On a bare bottom Jon an auto pump is unnecessary, you'll know you're taking on water when your feet get wet. A boat with a floor can sneak up on you, can have lots of water in the boat and you won't know it.

You never know what can happen on the water, a bilge pump is just good insurance when Murphy comes knocking.


----------



## surfman (Feb 7, 2018)

The only reason I would want one with a switch is because of rain, and that is if I left the boat unattended overnight. Once I was out and I was heading in due to a storm approaching and made it to the dock just as it unloaded. I ran to the truck and waited it out, typical Florida shower, poured for about 15 minutes. I was quite surprised by how much rain was in the boat, I would say at least a 55 gallon drum full. That is really the only time I wish I had a pump. I have had numerous small bilge pumps go bad, they just lock up but, I am also operating in salt water, I even make sure to flush with fresh and run them to clean them but the little ones are not reliable IMO. I replaced the 500 gph with a 1500 gph and had no more issues, obviously that is an overkill for a 1448, that was in a different and larger fiberglass boat.


----------



## wmk0002 (Feb 7, 2018)

I have always meant to get one but never got around to it. If I ever get a lot of water in the boat I just pull the plug and cruise around until it all drains out.


----------



## aghudson (Feb 16, 2018)

I love this site!

I just bought a 16' boat and was wondering the exact same thing. 

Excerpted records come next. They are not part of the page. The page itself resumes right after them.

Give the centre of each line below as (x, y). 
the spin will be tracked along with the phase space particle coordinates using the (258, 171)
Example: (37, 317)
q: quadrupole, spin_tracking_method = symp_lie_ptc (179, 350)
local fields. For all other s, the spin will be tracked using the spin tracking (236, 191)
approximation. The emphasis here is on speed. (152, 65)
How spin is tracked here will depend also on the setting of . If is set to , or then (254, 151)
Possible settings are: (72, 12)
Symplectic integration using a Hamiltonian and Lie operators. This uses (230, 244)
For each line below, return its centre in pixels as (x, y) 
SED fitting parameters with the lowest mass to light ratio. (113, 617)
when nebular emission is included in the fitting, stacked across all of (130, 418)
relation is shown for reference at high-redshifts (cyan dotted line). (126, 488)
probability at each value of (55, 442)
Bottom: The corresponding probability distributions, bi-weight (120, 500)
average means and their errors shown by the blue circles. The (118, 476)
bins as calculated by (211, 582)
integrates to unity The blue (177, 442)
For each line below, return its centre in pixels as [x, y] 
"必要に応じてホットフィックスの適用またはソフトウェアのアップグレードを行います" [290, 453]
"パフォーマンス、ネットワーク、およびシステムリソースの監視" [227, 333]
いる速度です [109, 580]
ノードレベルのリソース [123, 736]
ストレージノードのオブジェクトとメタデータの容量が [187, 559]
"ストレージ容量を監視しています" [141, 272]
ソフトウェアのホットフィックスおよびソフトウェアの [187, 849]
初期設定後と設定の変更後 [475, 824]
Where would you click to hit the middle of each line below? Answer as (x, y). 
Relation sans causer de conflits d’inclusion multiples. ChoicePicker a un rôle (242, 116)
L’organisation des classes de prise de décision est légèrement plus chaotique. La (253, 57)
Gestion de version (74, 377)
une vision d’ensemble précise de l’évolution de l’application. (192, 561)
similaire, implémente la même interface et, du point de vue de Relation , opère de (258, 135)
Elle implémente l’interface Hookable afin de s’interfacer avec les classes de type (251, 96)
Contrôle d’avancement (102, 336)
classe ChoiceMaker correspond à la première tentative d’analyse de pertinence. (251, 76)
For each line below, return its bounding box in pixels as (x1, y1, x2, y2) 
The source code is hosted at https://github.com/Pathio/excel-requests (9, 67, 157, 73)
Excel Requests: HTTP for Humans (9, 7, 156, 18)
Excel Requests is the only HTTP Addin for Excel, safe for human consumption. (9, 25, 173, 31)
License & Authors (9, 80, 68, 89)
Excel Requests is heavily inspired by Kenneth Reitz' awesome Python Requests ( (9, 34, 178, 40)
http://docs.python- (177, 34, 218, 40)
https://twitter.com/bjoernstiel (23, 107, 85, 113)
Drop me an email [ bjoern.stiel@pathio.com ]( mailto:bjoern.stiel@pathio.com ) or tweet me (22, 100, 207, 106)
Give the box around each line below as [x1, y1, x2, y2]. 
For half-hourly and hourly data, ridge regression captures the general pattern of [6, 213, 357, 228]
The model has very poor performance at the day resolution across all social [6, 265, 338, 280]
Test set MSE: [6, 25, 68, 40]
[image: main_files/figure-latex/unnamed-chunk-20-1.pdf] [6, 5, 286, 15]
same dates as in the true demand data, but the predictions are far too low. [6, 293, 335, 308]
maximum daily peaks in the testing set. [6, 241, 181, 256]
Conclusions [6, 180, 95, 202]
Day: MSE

Thanks for all the information


----------



## beetlespin (Feb 17, 2018)

I have two. Seems like I have two of everything. I have one controlled by a switch on the console which is manual or auto. The other is a spare with the wires ready to be connected in the battery box. It is really a safety thing.


----------



## FishinLite (Feb 20, 2018)

If you fish in the rain or leave you boat uncovered siting at the dock an auto bilge pump is great. My boat sits on a trailer when not in use. So, I didn't install one when I restored my Lund.

I have found that if I have two people in the boat one to drive and the other to fool with the drain plug. You can get the boat on plane and pull the drain plug, it will suck all the water out of the boat through the drain plug. When the hull is basically dry you then put plug back in.


----------



## bcbouy (Feb 24, 2018)

on more than one occasion i've woken up to a half submerged boat due to rain or wind conditions.it takes forever to pump out with a 300gph pump.also a whole can of gas wasted.my new boat is getting the manual pump swapped with an 800 gph auto that's sitting on my work bench.


----------



## richg99 (Feb 24, 2018)

I posted here, a few weeks ago, about forgetting to put the plug in. 

Since I was paying attention to getting away from the dock, and the wind was pressing me back onto the concrete ramp, it was AMAZING how much water came in. 

Had I installed an Automatic pump (which I now have) it would have been pumping the water out until I realized the problem.

Auto pumps are great.


----------